§ **Exercise prompt**: Every entry below should be printed exactly.

BEGIN

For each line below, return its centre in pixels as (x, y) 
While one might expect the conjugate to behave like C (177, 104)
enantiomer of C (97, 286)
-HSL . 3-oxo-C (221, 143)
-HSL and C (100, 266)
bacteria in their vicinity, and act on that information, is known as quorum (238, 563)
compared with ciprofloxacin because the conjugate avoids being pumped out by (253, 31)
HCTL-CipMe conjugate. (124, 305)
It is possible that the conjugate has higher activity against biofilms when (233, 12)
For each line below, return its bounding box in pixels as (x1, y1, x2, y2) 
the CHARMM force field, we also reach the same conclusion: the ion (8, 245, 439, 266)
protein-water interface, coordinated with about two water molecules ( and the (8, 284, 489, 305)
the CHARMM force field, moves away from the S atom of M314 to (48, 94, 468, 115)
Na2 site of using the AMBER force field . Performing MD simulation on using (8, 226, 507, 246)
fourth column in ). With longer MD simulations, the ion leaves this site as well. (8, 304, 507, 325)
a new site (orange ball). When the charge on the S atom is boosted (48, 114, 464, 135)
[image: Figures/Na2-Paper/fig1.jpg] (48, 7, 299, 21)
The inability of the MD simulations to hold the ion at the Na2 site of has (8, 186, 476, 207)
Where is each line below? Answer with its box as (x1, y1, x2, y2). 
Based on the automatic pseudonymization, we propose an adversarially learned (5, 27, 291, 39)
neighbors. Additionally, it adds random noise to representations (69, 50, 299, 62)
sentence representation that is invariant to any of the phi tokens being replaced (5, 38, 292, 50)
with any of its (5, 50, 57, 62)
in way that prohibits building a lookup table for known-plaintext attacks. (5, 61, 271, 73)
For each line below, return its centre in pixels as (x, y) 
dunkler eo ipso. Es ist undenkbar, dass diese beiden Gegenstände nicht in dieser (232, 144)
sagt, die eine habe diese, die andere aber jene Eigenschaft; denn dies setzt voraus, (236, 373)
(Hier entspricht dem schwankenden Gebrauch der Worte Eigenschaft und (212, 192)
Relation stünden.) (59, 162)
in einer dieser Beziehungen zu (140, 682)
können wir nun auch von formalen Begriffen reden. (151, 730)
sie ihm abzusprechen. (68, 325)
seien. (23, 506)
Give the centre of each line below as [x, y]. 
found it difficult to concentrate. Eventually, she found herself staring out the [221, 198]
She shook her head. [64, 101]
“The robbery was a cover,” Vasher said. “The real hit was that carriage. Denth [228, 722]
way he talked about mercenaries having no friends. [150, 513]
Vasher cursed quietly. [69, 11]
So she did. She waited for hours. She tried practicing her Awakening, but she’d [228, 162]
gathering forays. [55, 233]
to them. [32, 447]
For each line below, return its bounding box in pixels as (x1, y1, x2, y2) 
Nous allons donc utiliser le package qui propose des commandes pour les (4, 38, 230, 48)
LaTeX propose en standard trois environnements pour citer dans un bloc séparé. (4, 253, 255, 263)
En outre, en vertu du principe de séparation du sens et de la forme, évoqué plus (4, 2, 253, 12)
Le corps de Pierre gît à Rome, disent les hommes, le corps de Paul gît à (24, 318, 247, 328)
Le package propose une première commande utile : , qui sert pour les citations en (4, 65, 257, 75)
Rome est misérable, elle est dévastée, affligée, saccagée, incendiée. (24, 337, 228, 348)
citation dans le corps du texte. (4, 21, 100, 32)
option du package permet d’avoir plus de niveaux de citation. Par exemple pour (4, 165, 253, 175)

END

§ **Solution below**:
For each line below, return its centre in pixels as (x, y) 
While one might expect the conjugate to behave like C (177, 104)
enantiomer of C (97, 286)
-HSL . 3-oxo-C (221, 143)
-HSL and C (100, 266)
bacteria in their vicinity, and act on that information, is known as quorum (238, 563)
compared with ciprofloxacin because the conjugate avoids being pumped out by (253, 31)
HCTL-CipMe conjugate. (124, 305)
It is possible that the conjugate has higher activity against biofilms when (233, 12)
For each line below, return its bounding box in pixels as (x1, y1, x2, y2) 
the CHARMM force field, we also reach the same conclusion: the ion (8, 245, 439, 266)
protein-water interface, coordinated with about two water molecules ( and the (8, 284, 489, 305)
the CHARMM force field, moves away from the S atom of M314 to (48, 94, 468, 115)
Na2 site of using the AMBER force field . Performing MD simulation on using (8, 226, 507, 246)
fourth column in ). With longer MD simulations, the ion leaves this site as well. (8, 304, 507, 325)
a new site (orange ball). When the charge on the S atom is boosted (48, 114, 464, 135)
[image: Figures/Na2-Paper/fig1.jpg] (48, 7, 299, 21)
The inability of the MD simulations to hold the ion at the Na2 site of has (8, 186, 476, 207)
Where is each line below? Answer with its box as (x1, y1, x2, y2). 
Based on the automatic pseudonymization, we propose an adversarially learned (5, 27, 291, 39)
neighbors. Additionally, it adds random noise to representations (69, 50, 299, 62)
sentence representation that is invariant to any of the phi tokens being replaced (5, 38, 292, 50)
with any of its (5, 50, 57, 62)
in way that prohibits building a lookup table for known-plaintext attacks. (5, 61, 271, 73)
For each line below, return its centre in pixels as (x, y) 
dunkler eo ipso. Es ist undenkbar, dass diese beiden Gegenstände nicht in dieser (232, 144)
sagt, die eine habe diese, die andere aber jene Eigenschaft; denn dies setzt voraus, (236, 373)
(Hier entspricht dem schwankenden Gebrauch der Worte Eigenschaft und (212, 192)
Relation stünden.) (59, 162)
in einer dieser Beziehungen zu (140, 682)
können wir nun auch von formalen Begriffen reden. (151, 730)
sie ihm abzusprechen. (68, 325)
seien. (23, 506)
Give the centre of each line below as [x, y]. 
found it difficult to concentrate. Eventually, she found herself staring out the [221, 198]
She shook her head. [64, 101]
“The robbery was a cover,” Vasher said. “The real hit was that carriage. Denth [228, 722]
way he talked about mercenaries having no friends. [150, 513]
Vasher cursed quietly. [69, 11]
So she did. She waited for hours. She tried practicing her Awakening, but she’d [228, 162]
gathering forays. [55, 233]
to them. [32, 447]
For each line below, return its bounding box in pixels as (x1, y1, x2, y2) 
Nous allons donc utiliser le package qui propose des commandes pour les (4, 38, 230, 48)
LaTeX propose en standard trois environnements pour citer dans un bloc séparé. (4, 253, 255, 263)
En outre, en vertu du principe de séparation du sens et de la forme, évoqué plus (4, 2, 253, 12)
Le corps de Pierre gît à Rome, disent les hommes, le corps de Paul gît à (24, 318, 247, 328)
Le package propose une première commande utile : , qui sert pour les citations en (4, 65, 257, 75)
Rome est misérable, elle est dévastée, affligée, saccagée, incendiée. (24, 337, 228, 348)
citation dans le corps du texte. (4, 21, 100, 32)
option du package permet d’avoir plus de niveaux de citation. Par exemple pour (4, 165, 253, 175)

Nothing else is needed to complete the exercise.